Step 3, uses elementary transformation matrix scramble v in two steps to each Chinese character correspondence codei=l (ui), i=1,2 ..., k;
Step 4, obtains complement code by complementary for the encoding of chinese characters after scramble mapping, and complementation is mapped as:
Ei=F (vi)=9999-vi, i=1,2 ..., k, such as: F (8021)=9999-8021=1978;
Step 5, desensitize name data E=E by complement code combination producing1E2…Ek。
Accompanying drawing explanation
Reader is in referenceAccompanying drawingAfter having read the detailed description of the invention of the present invention, it will more clearly understand various aspects of the invention.DescriptionAccompanying drawingBe the desensitization result of 1000 data, before three be classified as initial data, after three be classified as the data after desensitization.
Fig. 1ExtremelyFigure 19It it is all the application example of method inventionFigureWe have selected 1000 data object as secret protection from data base; first is classified as the Chinese name in data base, is sensitive information attribute, in order to protect privacy; name is concealed with " certain " or " so-and-so "; only leave surname, after 2 to 4 leus time be " sex " " age " " date of birth " respectively, the name code after the 5th row correspondence desensitization; 6 to 8 leus next are " sex " " age " " date of birth " respectively, fromFig. 1ExtremelyFigure 19It can be seen that be difficult to identify that personal information after Tuo Min, reach the purpose of data desensitization.
Detailed description of the invention
Step 1, first extracts name field from the data-base recording of input, the name of corresponding field is carried out Chinese character decomposition, obtains individual Chinese character, such as " Gong Sunjuyun "={ " public ", " grandson ", " gathering ", " cloud " }.
Step 2, provide the exclusive identification code of each Chinese character, example such as 2511=c (" public "), 4379=c (" grandson "), 3059=c (" gathering "), 5238=c (" cloud "), during being embodied as, if encountering the rare Chinese character not having in current code table storehouse, automatically raising the price, i.e. in existing code storehouse, maximum code is the correspondence code of this rare Chinese character plus 1.
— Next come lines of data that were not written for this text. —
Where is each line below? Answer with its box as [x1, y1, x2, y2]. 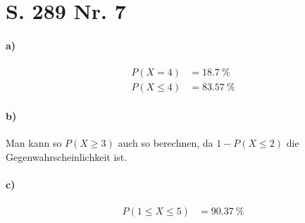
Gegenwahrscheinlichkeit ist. [6, 149, 127, 164]
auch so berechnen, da [118, 135, 213, 150]
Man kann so [6, 135, 62, 150]

Step 3, the Chinese character correspondence code scramble that will have encoded, during enforcement, scrambled fashion is as follows: such as Chinese character " grandson " correspondence is encoded to 4379, existing by 4379 scrambles, regards 4 dimensional vectors as by 4379, completing scramble with quadravalence elementary matrix, this patent uses: 1) to a point exchange:
2) one or two exchange:
Result is: 9743=l (4379) is scramble code.
Step 4, only need directly deducting scramble code with 9999 can generate the complement code of individual Chinese character when application.
Such as: 0256=F (9743)=9999-9743.
Step 5, when being embodied as, group code does not change order, uses and directly combines.
Such as: by implementing step above: " public "--> 8874, " grandson "--> 0256, " gathering "--> 0469, " cloud "--> 1647, then " Gong Sunjuyun " corresponding desensitization data are: 8874025604691647.